- Records supplied
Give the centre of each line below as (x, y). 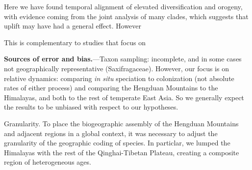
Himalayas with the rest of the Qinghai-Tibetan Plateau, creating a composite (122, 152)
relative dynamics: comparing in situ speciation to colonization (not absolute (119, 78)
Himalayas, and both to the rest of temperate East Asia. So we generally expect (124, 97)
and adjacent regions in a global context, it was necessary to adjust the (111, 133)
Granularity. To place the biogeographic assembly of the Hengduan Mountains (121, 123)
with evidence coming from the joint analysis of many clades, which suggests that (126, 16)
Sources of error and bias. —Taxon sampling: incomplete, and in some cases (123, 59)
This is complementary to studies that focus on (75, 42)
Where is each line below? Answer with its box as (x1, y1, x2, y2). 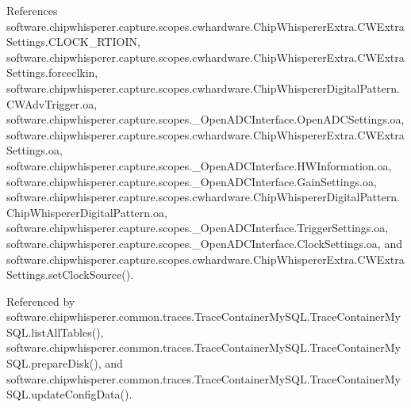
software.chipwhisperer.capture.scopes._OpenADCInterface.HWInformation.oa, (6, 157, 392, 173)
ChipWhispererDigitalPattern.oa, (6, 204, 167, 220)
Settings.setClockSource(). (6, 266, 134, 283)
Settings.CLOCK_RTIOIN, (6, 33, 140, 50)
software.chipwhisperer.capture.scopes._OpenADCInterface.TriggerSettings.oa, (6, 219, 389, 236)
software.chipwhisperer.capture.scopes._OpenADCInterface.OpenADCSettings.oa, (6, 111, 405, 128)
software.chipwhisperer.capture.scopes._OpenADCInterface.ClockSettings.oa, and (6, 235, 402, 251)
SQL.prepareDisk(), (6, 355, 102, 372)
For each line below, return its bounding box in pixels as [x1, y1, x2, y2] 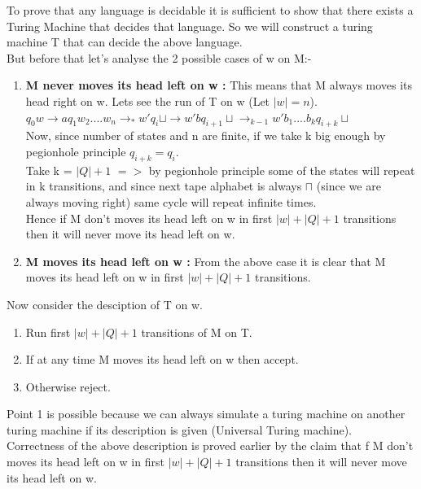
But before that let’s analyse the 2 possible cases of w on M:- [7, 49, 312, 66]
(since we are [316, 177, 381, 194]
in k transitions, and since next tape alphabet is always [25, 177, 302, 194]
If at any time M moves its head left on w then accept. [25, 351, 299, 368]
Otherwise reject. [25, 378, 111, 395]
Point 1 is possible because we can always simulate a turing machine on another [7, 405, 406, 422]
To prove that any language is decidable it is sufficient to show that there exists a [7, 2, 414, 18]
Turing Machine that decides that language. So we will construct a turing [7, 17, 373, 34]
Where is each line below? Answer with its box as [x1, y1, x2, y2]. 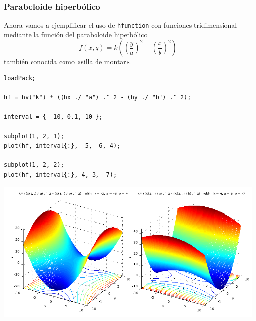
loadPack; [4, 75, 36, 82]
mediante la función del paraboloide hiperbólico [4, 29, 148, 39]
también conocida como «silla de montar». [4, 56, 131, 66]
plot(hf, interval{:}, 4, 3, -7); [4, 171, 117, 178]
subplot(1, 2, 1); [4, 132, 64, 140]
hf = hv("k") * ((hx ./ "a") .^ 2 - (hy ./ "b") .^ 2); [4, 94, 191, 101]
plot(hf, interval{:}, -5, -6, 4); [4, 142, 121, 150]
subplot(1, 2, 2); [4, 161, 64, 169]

---

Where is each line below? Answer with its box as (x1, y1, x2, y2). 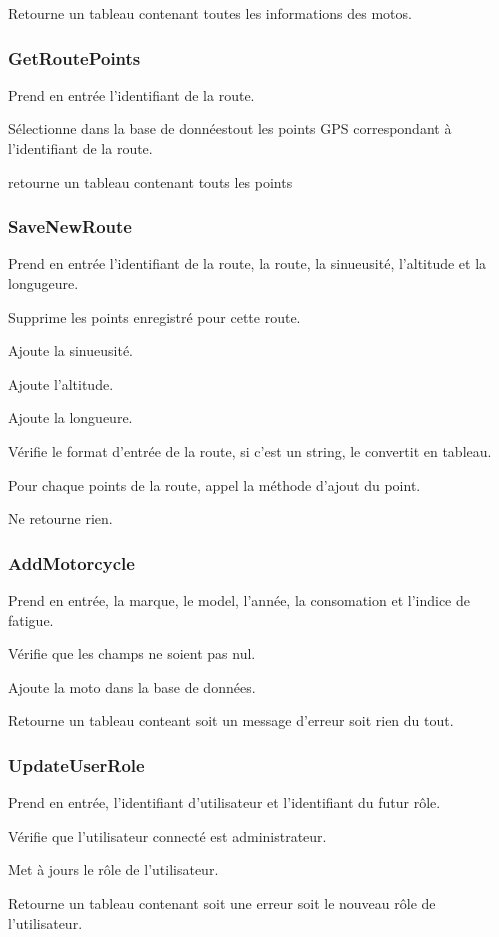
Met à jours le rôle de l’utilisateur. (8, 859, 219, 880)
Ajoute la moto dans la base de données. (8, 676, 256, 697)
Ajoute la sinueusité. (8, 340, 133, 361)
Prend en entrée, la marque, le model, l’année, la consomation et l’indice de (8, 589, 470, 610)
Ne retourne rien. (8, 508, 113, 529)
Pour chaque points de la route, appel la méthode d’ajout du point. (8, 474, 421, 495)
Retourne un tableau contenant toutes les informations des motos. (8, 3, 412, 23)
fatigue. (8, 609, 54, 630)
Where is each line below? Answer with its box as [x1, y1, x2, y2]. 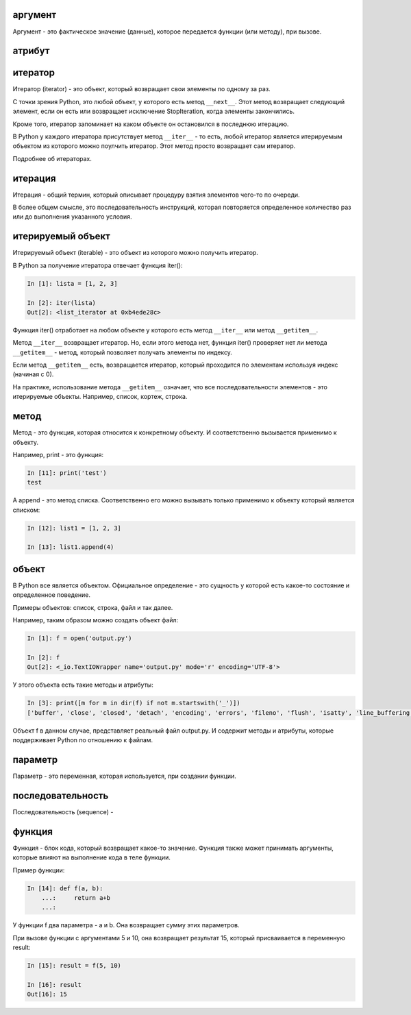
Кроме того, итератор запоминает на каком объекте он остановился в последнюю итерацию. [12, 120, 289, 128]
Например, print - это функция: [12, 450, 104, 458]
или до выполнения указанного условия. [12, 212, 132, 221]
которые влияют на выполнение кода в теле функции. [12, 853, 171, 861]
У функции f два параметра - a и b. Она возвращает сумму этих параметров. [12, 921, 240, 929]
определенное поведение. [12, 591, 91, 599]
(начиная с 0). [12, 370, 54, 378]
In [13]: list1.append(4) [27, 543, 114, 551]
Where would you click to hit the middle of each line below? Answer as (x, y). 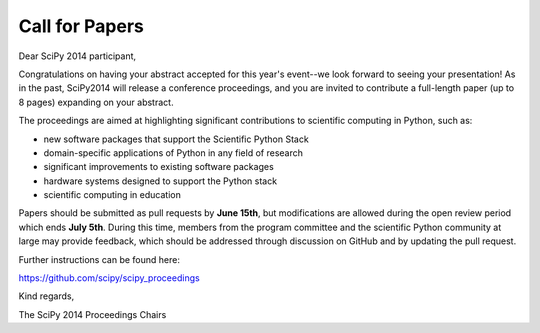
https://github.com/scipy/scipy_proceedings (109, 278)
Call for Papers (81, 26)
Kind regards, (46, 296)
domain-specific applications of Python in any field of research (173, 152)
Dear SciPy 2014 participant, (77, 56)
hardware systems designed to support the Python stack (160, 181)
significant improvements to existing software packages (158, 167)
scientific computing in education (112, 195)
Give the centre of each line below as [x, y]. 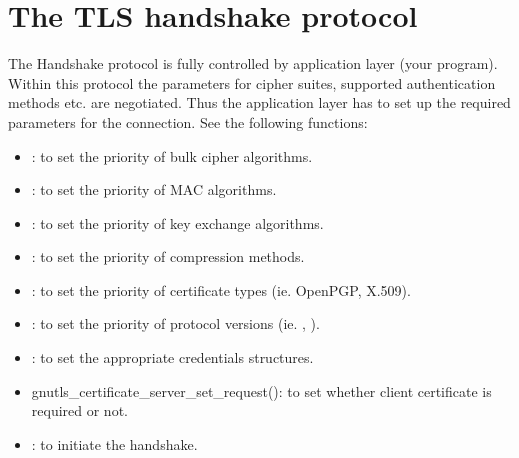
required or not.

==

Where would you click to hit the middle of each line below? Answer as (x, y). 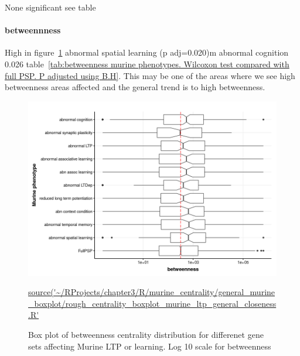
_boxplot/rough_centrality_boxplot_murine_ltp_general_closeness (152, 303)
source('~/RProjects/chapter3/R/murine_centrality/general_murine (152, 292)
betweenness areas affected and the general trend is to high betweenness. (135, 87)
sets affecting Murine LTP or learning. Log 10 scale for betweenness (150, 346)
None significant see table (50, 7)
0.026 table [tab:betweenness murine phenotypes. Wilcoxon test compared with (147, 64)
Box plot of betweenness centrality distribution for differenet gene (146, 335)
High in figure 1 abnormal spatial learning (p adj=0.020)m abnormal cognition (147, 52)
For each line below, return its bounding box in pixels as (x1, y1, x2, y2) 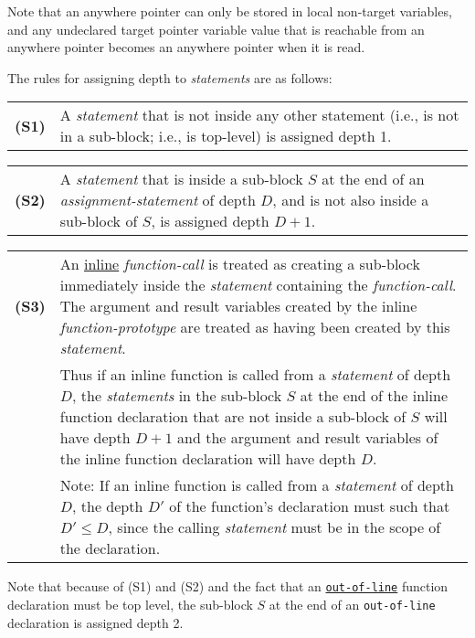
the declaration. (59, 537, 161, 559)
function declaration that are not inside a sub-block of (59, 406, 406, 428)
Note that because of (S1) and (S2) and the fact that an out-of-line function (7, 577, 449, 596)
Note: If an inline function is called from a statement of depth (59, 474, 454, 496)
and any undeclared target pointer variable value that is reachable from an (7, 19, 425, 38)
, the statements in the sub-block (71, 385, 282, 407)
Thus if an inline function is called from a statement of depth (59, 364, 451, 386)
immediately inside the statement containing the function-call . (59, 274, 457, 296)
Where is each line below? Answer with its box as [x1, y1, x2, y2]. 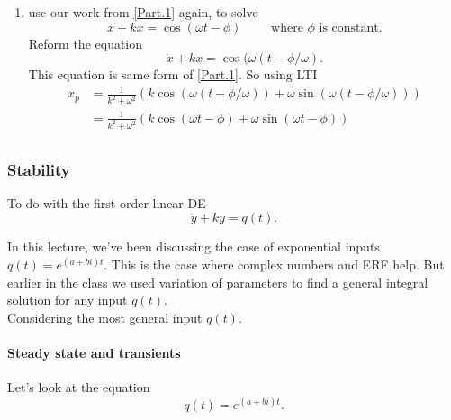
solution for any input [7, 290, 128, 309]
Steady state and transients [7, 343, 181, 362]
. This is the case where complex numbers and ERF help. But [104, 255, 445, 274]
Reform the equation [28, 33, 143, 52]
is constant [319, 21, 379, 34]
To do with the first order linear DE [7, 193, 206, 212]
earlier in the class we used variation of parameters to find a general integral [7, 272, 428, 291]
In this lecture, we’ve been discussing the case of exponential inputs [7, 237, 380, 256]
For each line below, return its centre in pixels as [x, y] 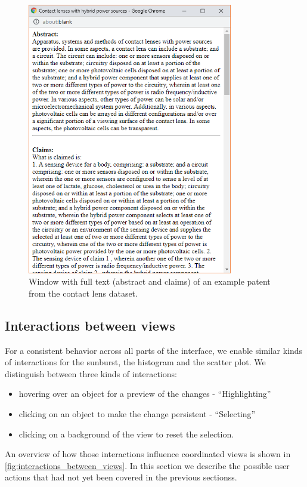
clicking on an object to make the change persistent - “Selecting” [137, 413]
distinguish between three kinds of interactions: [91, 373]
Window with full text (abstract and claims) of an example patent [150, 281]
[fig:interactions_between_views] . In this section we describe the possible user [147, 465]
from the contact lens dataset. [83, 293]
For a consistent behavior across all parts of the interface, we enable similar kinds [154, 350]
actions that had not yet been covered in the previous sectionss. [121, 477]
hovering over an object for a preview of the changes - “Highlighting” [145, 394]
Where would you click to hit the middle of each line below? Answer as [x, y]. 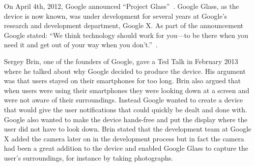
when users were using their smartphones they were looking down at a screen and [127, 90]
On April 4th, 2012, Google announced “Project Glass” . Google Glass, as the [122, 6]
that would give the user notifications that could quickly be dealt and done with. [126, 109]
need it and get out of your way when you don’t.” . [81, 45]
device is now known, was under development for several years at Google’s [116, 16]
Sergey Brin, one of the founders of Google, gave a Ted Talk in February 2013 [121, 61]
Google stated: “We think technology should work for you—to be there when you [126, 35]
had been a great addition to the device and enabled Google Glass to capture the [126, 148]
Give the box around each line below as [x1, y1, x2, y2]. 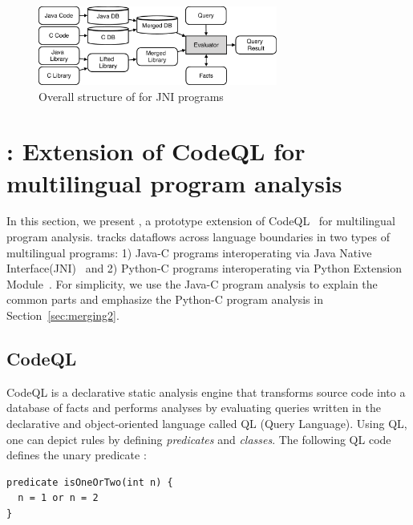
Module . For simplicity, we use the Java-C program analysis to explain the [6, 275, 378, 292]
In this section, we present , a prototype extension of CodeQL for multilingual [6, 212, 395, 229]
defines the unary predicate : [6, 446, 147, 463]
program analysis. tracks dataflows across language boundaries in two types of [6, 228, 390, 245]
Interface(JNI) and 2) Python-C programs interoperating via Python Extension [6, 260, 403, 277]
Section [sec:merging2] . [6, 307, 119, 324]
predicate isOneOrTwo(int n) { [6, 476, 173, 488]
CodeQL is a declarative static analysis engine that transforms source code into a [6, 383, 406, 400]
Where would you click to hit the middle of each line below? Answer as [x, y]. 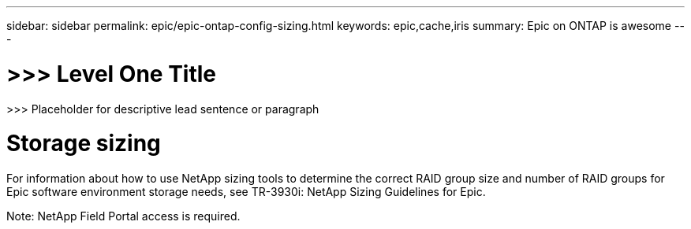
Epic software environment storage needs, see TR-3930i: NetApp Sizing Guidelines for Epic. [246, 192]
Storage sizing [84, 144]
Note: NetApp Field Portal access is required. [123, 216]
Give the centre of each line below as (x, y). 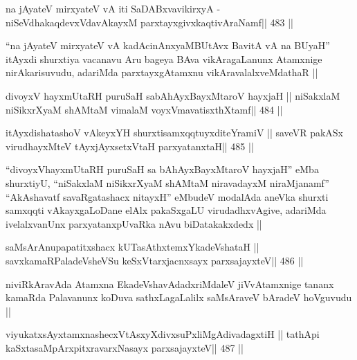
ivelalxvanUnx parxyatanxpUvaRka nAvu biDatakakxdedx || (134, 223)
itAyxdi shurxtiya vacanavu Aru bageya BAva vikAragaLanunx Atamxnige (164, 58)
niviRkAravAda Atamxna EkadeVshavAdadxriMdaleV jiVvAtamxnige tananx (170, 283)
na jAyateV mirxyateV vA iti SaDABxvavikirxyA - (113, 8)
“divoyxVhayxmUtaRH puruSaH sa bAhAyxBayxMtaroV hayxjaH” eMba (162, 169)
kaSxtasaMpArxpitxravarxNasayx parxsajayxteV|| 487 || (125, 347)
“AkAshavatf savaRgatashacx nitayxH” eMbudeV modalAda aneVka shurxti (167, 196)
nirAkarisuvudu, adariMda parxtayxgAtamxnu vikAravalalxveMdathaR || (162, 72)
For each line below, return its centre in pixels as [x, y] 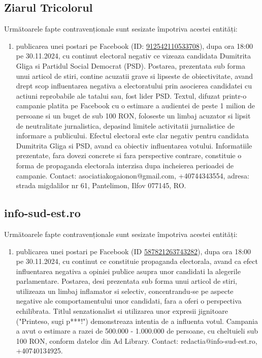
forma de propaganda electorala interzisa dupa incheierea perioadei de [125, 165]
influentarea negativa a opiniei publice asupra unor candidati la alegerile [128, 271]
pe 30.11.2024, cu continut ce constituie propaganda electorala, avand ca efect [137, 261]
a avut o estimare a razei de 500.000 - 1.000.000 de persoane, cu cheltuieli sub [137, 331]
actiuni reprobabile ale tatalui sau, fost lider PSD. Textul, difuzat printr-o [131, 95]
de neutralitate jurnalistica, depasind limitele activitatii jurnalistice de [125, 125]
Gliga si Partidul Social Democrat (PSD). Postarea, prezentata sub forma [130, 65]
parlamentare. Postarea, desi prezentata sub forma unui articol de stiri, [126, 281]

- Task objective
From the material above, set down exactly the lines between the line holding "defines the unary" and the line holding "predicate isOneOrTwo(int n)", inclusive. Include nothing else.

- Reply
defines the unary predicate : [6, 446, 147, 463]
program analysis. tracks dataflows across language boundaries in two types of [6, 228, 390, 245]
Interface(JNI) and 2) Python-C programs interoperating via Python Extension [6, 260, 403, 277]
Section [sec:merging2] . [6, 307, 119, 324]
predicate isOneOrTwo(int n) { [6, 476, 173, 488]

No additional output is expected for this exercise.